Человек, который знает все про минус седьмой этаж. Который может туда пройти. Который на минус седьмом этаже ориентируется, как дома. Который знает, где там можно что-то прятать так, чтобы никто не нашел. Что-то большое. Пятьдесят килограммов.
В памяти Петра вспыхнула ярко освещенная ложа, ярко блестевший зал. На дебют Беловой собралась вся Москва. Вся семья Скворцовых. Вера, Виктор, Аня, Борис. Аня что-то странное тогда сказала Виктору. А он еще подумал: ну Аня, она вообще малость прибабахнутая… Что? В рокоте публики подвывали скрипки. Что сказала Аня?
Петр разлепил губы:
– Охуеть.
Света тотчас отозвалась:
– Я тоже так подумала. Ну и название: язык сломаешь. Неужели не могли просто сделать аббревиатуру? А еще лезут работать в России.
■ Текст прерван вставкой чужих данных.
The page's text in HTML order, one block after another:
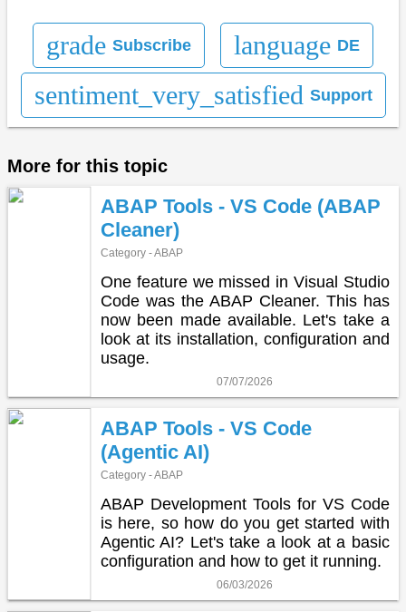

Телефон зазвонил: Полина Иванова-Бусьон.
– Да, Полина!
– Ты что, выпил уже?
– Ты что. Я же за рулем.
– Голос какой-то стукнутый.
– По жизни такой. Ну как?
– Я в системе. Какой номер?
Петр открыл в телефоне фото паспорта Ирины. Продиктовал цифры.
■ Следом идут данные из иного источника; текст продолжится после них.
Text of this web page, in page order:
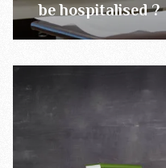
be hospitalised ?
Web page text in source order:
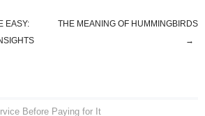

– …Так, посмотрим. – Полина фыркнула. – Она значится как владелица компании. Подали налоговую в срок. Сейчас я пальцем посчитаю нули. Подожди… Да уж, с такими деньгами я бы точно не работала.
Она назвала цифру.
Потом спросила:
– Ты еще здесь?
– Просто охуел, – признался Петр. – Продиктуй мне, пожалуйста, название компании по буквам.
Полина продиктовала.
Петр набирал его прямо в гугл.
– Спасибо, очень помогла.
Нажал отбой звонка. А потом – значок с лупой. Выпрыгнули результаты поиска. Петр кликнул на пер- вый же.
– Охуеть, – повторил. Если это и была любовь, она не мешала деловым интересам.
– Что там? – сунулась Света.
Петр бросил брошюру Свете обратно на колени.
– Ой! Что делаешь! Ебанулся совсем! – завизжала Света, вжимаясь в кресло.
Машина рванула с места почти по диагонали.
Петр смахнул навигатор: где искать Бориса, подсказки не требовались. Взвыли вслед клаксоны. Водители, которым пришлось бить по тормозам, несомненно, добавили к вою много неласковых слов. До Петра они не долетели.
5
Борис лежал на узкой кровати. Их в номере было две, и они с Верой сдвинули их вместе. Борис смотрел на окно, в которое бил снег. Если лежать так день, два, три – а снег будет идти, идти, идти – то залепит, занесет окно. И слава богу.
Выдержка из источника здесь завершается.